Nisan ayında yarışı istemediklerini söyleyen Ak, "Nisan ayının bizim için 4 sakıncası var. Birincisi pandemi. Önümüzde 4 ay kaldı. Pandemi yukarıya doğru giderken daha iyi olacağına inanmıyorum. İkinci bir yarışı da seyircisiz yapmayı kaldıramayız. Hemen 3 ay sonra tekrar bu yoğunlukta inşa edemeyebiliriz. Aynı soğuk hava ve iklim nisan ayında da geçerli olabilir. Haziran ve eylül ayı arasında ılıman bir havada yarışın yapılmasını tercih ediyoruz. 10 ay sonraya atarsak bu takvimi, seyircili yapabiliriz. Seyircili yaparsak sosyalleşme ve eğlence konusunda birçok şey yapabiliriz. Ramazan ayıyla alakalı hiçbir problemimiz yok ama bu sosyalleşme de ramazan ayında çok fazla olamayacağı için tercih etmiyoruz. Devletimizin cebinden bir lira para almadan kendi imkanlarımızla organizasyonu yaptık. Şikayetimiz yok, çok da mutluyuz. Bu tip organizasyonların devletin cebinden para çıkmadan yapılmasını savunuyorum. Şirketler katkıda bulunarak buna yeteri kadar finansmanı sağlayabilirler. 80 bin biletin tamamını iade ettik, bir gelir oluşmadı. Yanımıza paydaşların gelmesi gerekiyor. 8-9 aylık bir ara girerse, paydaşlar bulabiliriz diye düşünüyorum." ifadelerini kullandı.

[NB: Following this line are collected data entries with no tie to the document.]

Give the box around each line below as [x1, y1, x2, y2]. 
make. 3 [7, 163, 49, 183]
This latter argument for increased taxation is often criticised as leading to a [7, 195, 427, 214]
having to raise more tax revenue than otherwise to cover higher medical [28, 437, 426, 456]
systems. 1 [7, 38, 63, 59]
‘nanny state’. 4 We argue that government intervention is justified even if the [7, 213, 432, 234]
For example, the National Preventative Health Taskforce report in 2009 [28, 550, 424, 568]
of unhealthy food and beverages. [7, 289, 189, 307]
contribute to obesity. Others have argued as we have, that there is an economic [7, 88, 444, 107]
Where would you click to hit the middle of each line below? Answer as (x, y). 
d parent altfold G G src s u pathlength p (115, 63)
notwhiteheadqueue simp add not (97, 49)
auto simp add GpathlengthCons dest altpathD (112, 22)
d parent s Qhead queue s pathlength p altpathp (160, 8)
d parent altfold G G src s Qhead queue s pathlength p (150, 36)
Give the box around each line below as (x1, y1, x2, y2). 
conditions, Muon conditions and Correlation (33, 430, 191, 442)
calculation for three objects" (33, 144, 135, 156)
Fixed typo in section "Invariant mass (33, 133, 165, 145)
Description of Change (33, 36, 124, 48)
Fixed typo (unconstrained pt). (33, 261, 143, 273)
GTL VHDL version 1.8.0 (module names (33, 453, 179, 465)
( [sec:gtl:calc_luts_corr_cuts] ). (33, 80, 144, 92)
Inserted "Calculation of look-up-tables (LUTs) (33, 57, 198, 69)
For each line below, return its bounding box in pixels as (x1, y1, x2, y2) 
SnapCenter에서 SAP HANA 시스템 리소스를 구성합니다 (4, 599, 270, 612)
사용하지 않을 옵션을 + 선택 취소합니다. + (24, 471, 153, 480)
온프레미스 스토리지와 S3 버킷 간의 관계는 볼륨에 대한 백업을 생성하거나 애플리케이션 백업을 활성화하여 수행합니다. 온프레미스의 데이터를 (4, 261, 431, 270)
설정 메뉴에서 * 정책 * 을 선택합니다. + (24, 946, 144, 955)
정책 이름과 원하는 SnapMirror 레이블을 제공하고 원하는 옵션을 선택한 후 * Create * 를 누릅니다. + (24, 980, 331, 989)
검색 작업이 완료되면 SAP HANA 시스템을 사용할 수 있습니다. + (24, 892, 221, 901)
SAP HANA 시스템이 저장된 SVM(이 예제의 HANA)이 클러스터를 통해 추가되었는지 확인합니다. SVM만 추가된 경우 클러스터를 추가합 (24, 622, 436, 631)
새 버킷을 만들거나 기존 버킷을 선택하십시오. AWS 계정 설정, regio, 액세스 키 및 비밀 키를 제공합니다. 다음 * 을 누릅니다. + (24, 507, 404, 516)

Seremonide alkollü içki kullanılmaması konusuna da açıklama getiren Ak, "2011 yılından beri yürürlükte olan bir uygulama, kanun ne diyorsa biz onu yaptık. 2013 yılında da sertleşti uygulama. 2011'de de alkollü içecek patlatılmamıştı. Kanunlara uyduğumuz için patlatılmadı, kanunlara tabii ki uyacağız. Bu konuya biz daha önce cevap vermeye bile gerek duymadık. Biz böyle bir şey istesek bile F1 yönetimi buna müsaade etmezdi. Kanuna niye uyuyorsunuz diye soru sormak çok anlamlı değil." değerlendirmesinde bulundu.

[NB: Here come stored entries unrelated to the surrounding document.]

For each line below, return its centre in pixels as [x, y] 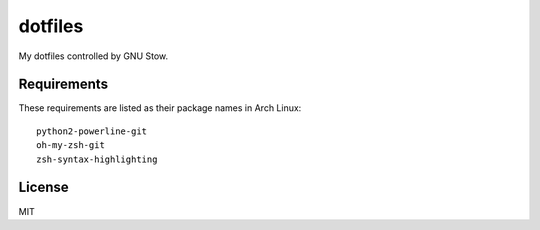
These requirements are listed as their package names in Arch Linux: [160, 108]
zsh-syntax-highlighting [97, 159]
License [43, 187]
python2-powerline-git [92, 131]
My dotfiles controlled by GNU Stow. [93, 56]
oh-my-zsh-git [70, 145]
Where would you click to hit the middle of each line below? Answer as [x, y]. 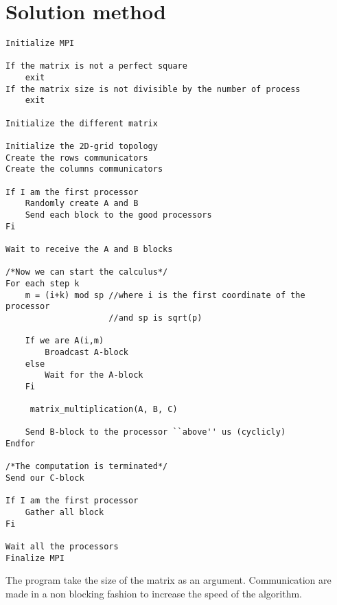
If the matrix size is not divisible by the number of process [153, 89]
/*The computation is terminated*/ [87, 467]
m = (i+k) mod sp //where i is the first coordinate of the [165, 295]
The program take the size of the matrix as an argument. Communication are [168, 580]
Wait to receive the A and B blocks [89, 249]
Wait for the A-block [94, 375]
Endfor [20, 444]
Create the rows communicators [77, 158]
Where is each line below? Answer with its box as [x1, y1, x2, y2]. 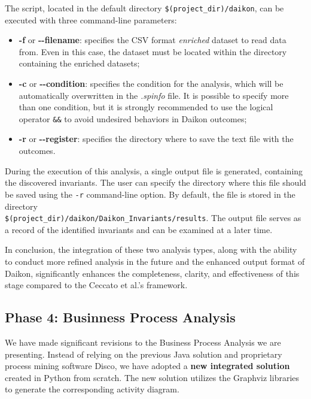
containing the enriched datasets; [19, 57, 140, 69]
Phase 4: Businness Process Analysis [5, 308, 236, 327]
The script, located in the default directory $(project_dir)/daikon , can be [5, 2, 284, 14]
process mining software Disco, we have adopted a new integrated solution [5, 359, 290, 372]
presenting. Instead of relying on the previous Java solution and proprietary [5, 347, 282, 360]
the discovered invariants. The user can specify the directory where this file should [5, 176, 306, 189]
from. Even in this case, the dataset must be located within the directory [19, 45, 287, 58]
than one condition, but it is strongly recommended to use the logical [19, 101, 273, 113]

Organizasyonun seyircisiz olmasına rağmen FIA'nın ve kendilerinin davetlileri olduğunu söyleyen Ak, "Sosyal mesafeye uyulması konusunda çok ısrarımız vardı ancak yarışın heyecanıyla insanların birbirine çok yakınlaştığını gördük. Ancak herkes maskeliydi, HES kodları kontrol edildi, ateş ölçümleri yapıldı. Herhangi bir olumsuz sonuç yaşanmadan yarışı tamamladık." açıklamasında bulundu.